Supplied material:
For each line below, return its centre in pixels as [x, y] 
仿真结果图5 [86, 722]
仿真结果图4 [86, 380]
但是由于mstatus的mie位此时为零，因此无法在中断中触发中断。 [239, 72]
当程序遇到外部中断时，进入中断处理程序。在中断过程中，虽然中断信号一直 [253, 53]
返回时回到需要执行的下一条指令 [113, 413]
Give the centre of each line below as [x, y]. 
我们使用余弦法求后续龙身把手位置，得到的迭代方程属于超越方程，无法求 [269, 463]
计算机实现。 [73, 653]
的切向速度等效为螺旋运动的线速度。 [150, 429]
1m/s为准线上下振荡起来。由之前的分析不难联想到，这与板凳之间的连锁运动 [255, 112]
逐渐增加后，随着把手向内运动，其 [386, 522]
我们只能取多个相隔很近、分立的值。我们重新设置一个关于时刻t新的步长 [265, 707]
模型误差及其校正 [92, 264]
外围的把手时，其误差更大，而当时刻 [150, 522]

==

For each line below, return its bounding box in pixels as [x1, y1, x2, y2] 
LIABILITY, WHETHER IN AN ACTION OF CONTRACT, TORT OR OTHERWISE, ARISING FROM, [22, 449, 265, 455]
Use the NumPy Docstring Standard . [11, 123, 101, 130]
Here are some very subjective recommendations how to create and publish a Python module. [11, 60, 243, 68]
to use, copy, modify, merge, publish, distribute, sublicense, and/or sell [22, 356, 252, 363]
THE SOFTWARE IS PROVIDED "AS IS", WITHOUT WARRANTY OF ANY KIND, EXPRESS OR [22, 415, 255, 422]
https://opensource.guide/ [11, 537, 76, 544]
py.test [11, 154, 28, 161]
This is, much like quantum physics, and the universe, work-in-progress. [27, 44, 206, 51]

Work instruction: Produce a word-for-word copy of everything above from the line holding "For each line below, return its bounding" down to the line holding "This is, much", with both of those lines kept.

Response:
For each line below, return its bounding box in pixels as [x1, y1, x2, y2] 
LIABILITY, WHETHER IN AN ACTION OF CONTRACT, TORT OR OTHERWISE, ARISING FROM, [22, 449, 265, 455]
Use the NumPy Docstring Standard . [11, 123, 101, 130]
Here are some very subjective recommendations how to create and publish a Python module. [11, 60, 243, 68]
to use, copy, modify, merge, publish, distribute, sublicense, and/or sell [22, 356, 252, 363]
THE SOFTWARE IS PROVIDED "AS IS", WITHOUT WARRANTY OF ANY KIND, EXPRESS OR [22, 415, 255, 422]
https://opensource.guide/ [11, 537, 76, 544]
py.test [11, 154, 28, 161]
This is, much like quantum physics, and the universe, work-in-progress. [27, 44, 206, 51]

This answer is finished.